I mused quietly to myself that I had always wanted to visit Jericho. Until now I had been denied by the Occupation Forces for the all-encompassing ‘security reasons’. I had hoped my travel to be by car or bus rather than a gurney with a saline drip. I couldn’t help but chuckle internally at the irony. Chuckling audibly still was too painful. I then asked about my belongings: passport, phone and luggage.
The ambulance drivers were taking care of them for me I was told. Upon which I asked about the Dutch Embassy, insisting that I needed to call Wim and other Dutch friend as soon as possible, believing they had no idea what had happened to me.
A member of the hospital staff retrieved my bags and I riffled through realizing all of my careful packing had been reordered into chaos. I found my cell phone on one side and the battery on the other. When I tried to use it, my mobile acted strangely, dialing numbers on its own. I immediately shut it down and asked to borrow a phone. One of the EMT’s offered his, first calling Katja Shury-Zweers at the Dutch Embassy and informing her of my situation, prognosis and location. He then offered his phone to me so could contact others in Europe and the States.
As I dialed friends and colleagues the doctor came in to check my vitals and I informed him I was having difficulty breathing and that my chest, stomach and neck, especially the area where the Israeli intelligence officer dug his fingers into me; this region throbbed in pain.
The hospital is small and no enough rooms for me as doctor Diaa Al Husieni suggest empty rooms for more critical cases and all I wanted was to get home to my family and back to Gaza. As Dorothy stated in the Wizard of Oz, no matter what, there really is no place like home. Besides I knew the hospital was short on beds and now that I was stabilized, (or at least in my male mind believed so) it seemed selfish to occupy one that could be needed by others.
My treating physician Dr. Diaa Al Hussieni explained to me that the combination of high pressure, stress and exhaustion were the reasons my body gave out and what I experienced was a nervous breakdown. This is what caused the vomiting. Rest was required and I should seek medical attention in Gaza in addition to getting medication for the chest, stomach and neck pain. Given the shortages in Gaza of all medical supplies, I wasn’t sure if this would be possible. It turned out to be irrelevant. Due to the damage to my neck, I had difficulty swallowing anything. I wouldn’t be able to take medication even if I had it.

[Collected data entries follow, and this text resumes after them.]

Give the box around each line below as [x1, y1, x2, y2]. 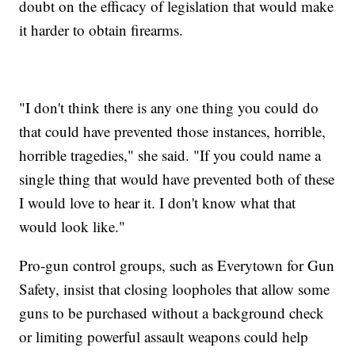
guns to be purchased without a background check [19, 302, 325, 323]
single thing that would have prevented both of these [19, 168, 335, 189]
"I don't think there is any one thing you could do [19, 97, 319, 117]
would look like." [19, 216, 126, 236]
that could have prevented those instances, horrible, [19, 120, 326, 141]
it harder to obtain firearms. [19, 19, 184, 40]
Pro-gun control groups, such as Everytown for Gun [19, 254, 335, 275]
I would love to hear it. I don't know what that [19, 192, 296, 212]
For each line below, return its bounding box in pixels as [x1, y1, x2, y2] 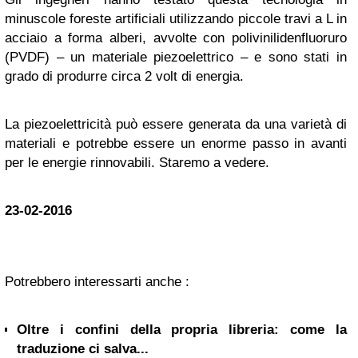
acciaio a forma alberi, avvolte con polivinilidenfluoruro [5, 30, 347, 46]
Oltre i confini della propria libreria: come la [17, 322, 347, 337]
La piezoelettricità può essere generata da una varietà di [5, 117, 347, 132]
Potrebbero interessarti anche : [5, 274, 189, 289]
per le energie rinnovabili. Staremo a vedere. [5, 155, 269, 170]
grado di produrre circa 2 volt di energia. [5, 69, 244, 84]
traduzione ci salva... [17, 341, 149, 356]
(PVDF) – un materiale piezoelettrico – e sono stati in [5, 50, 347, 65]
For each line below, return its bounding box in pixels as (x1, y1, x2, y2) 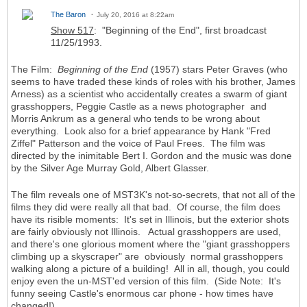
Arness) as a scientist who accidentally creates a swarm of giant (11, 88, 287, 100)
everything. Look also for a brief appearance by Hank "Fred (11, 125, 271, 137)
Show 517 (51, 25, 94, 36)
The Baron (51, 10, 86, 19)
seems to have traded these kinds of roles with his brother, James (11, 76, 295, 88)
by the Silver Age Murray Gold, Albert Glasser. (11, 162, 209, 174)
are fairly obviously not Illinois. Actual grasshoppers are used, (11, 226, 281, 238)
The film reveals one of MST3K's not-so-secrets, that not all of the (11, 189, 295, 201)
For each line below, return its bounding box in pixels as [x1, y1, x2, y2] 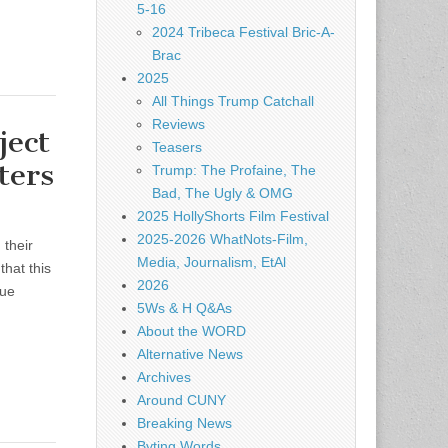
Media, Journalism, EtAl [137, 254, 286, 270]
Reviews [152, 116, 205, 132]
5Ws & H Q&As [137, 300, 232, 316]
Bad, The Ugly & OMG [152, 185, 293, 201]
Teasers [152, 139, 202, 155]
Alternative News [137, 346, 243, 362]
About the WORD [137, 323, 246, 339]
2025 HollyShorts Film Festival [137, 208, 329, 224]
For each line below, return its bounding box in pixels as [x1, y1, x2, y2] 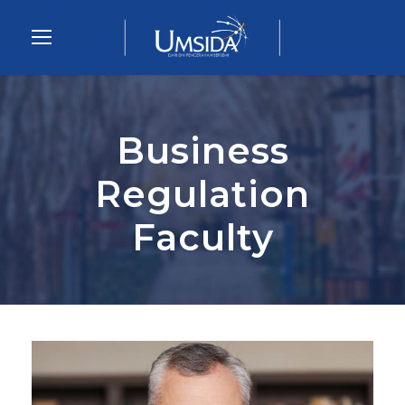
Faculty [131, 215, 274, 260]
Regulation [95, 172, 310, 217]
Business [116, 128, 289, 174]
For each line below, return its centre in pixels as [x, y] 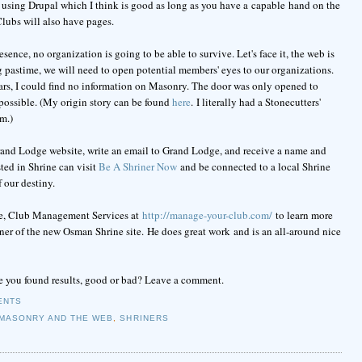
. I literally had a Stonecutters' [255, 101]
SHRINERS [144, 318]
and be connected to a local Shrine [253, 166]
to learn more [302, 215]
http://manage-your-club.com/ [207, 215]
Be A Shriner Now [137, 166]
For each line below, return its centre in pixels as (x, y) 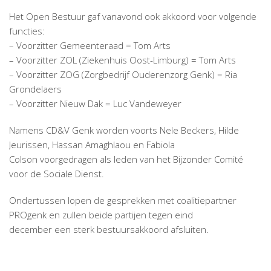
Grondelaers (35, 89)
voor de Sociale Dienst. (57, 173)
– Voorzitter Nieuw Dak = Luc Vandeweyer (95, 103)
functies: (27, 31)
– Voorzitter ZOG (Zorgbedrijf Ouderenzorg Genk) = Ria (123, 74)
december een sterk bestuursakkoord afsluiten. (109, 229)
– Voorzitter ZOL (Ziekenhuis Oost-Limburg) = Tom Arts (122, 60)
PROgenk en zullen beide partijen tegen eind (101, 214)
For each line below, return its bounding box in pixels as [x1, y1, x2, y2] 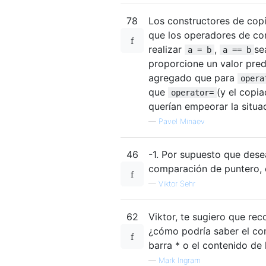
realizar [148, 43, 185, 55]
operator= [171, 87, 214, 97]
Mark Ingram [159, 255, 201, 265]
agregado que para [148, 71, 237, 84]
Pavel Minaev [159, 116, 205, 126]
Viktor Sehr [159, 179, 195, 188]
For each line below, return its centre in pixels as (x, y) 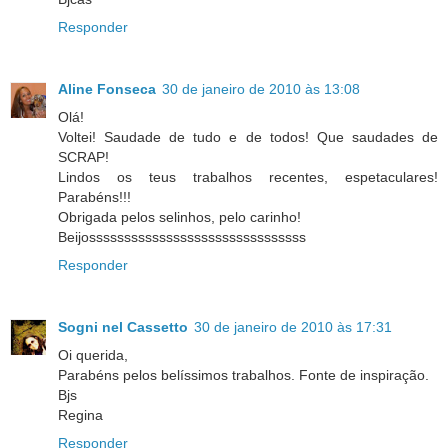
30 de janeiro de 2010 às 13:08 (261, 88)
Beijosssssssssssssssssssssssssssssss (182, 236)
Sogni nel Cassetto (123, 326)
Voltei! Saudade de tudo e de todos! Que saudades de (248, 136)
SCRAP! (83, 156)
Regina (80, 414)
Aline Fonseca (107, 88)
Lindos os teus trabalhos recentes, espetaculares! (248, 176)
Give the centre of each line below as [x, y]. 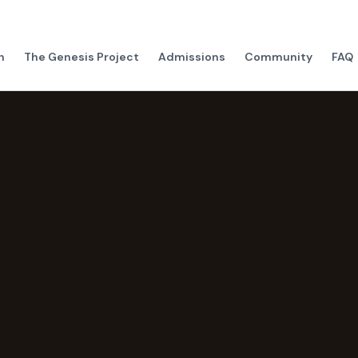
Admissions [192, 57]
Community [279, 57]
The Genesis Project [82, 57]
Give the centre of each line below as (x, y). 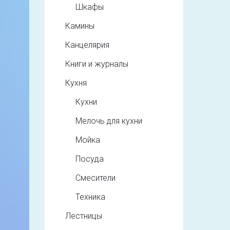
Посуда (90, 159)
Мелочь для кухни (109, 121)
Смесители (95, 178)
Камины (80, 26)
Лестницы (84, 216)
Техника (90, 197)
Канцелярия (87, 45)
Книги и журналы (97, 64)
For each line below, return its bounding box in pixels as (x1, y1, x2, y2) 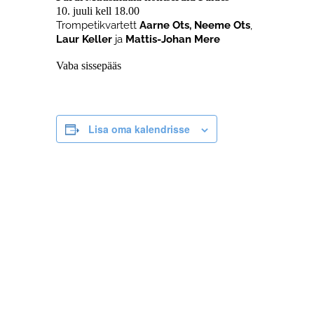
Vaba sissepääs (56, 60, 124, 71)
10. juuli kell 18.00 (56, 5, 139, 17)
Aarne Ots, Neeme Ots (139, 19, 250, 32)
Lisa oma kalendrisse (88, 122, 190, 136)
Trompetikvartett (56, 19, 139, 32)
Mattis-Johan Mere (125, 33, 220, 46)
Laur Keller (56, 33, 112, 46)
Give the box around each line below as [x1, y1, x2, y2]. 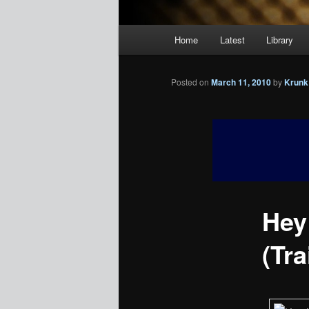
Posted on [171, 76, 211, 88]
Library [266, 33, 294, 47]
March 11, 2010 [211, 76, 271, 89]
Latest [219, 33, 245, 47]
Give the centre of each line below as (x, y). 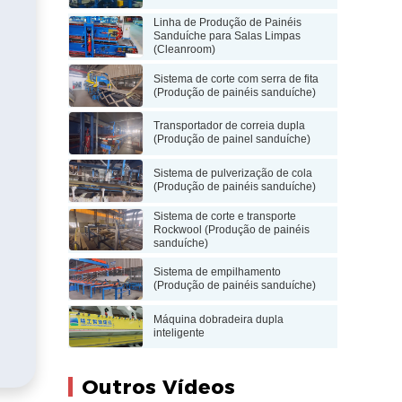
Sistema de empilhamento (218, 271)
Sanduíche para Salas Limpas (227, 36)
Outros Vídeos (158, 386)
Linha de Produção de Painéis (228, 23)
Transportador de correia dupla (230, 126)
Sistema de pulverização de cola (233, 174)
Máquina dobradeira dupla (219, 319)
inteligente (179, 332)
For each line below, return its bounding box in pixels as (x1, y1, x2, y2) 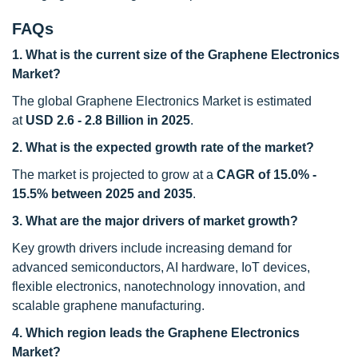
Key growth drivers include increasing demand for (12, 241, 292, 255)
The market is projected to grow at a (12, 168, 217, 181)
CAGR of (217, 168, 273, 181)
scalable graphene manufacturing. (12, 299, 205, 312)
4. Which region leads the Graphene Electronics (12, 326, 300, 340)
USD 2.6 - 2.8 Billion (26, 113, 144, 127)
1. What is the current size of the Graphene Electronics (12, 48, 340, 62)
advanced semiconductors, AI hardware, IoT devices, (12, 261, 310, 274)

After a few more hours I got into fresh clothing and tried to walk out into the corridor and toilet. I found my legs didn’t always cooperate with my will. They seemed to have a mind of their own. It would be several days before they would cooperate with the upper half of my body. Nearly around 4 o’clock Lisa from The Netherlands Representative Office met me and accompanied me to a checkpoint in Jericho where we obtained a permit for me to travel through the Eretz crossing and for the first time in over a day, traveling in the Dutch diplomatic car, I began to feel safe. Mr. Robert van Embden and Mr. John van der Zande were waiting for me to assure my traversing of the Eretz checkpoint remains uneventful.”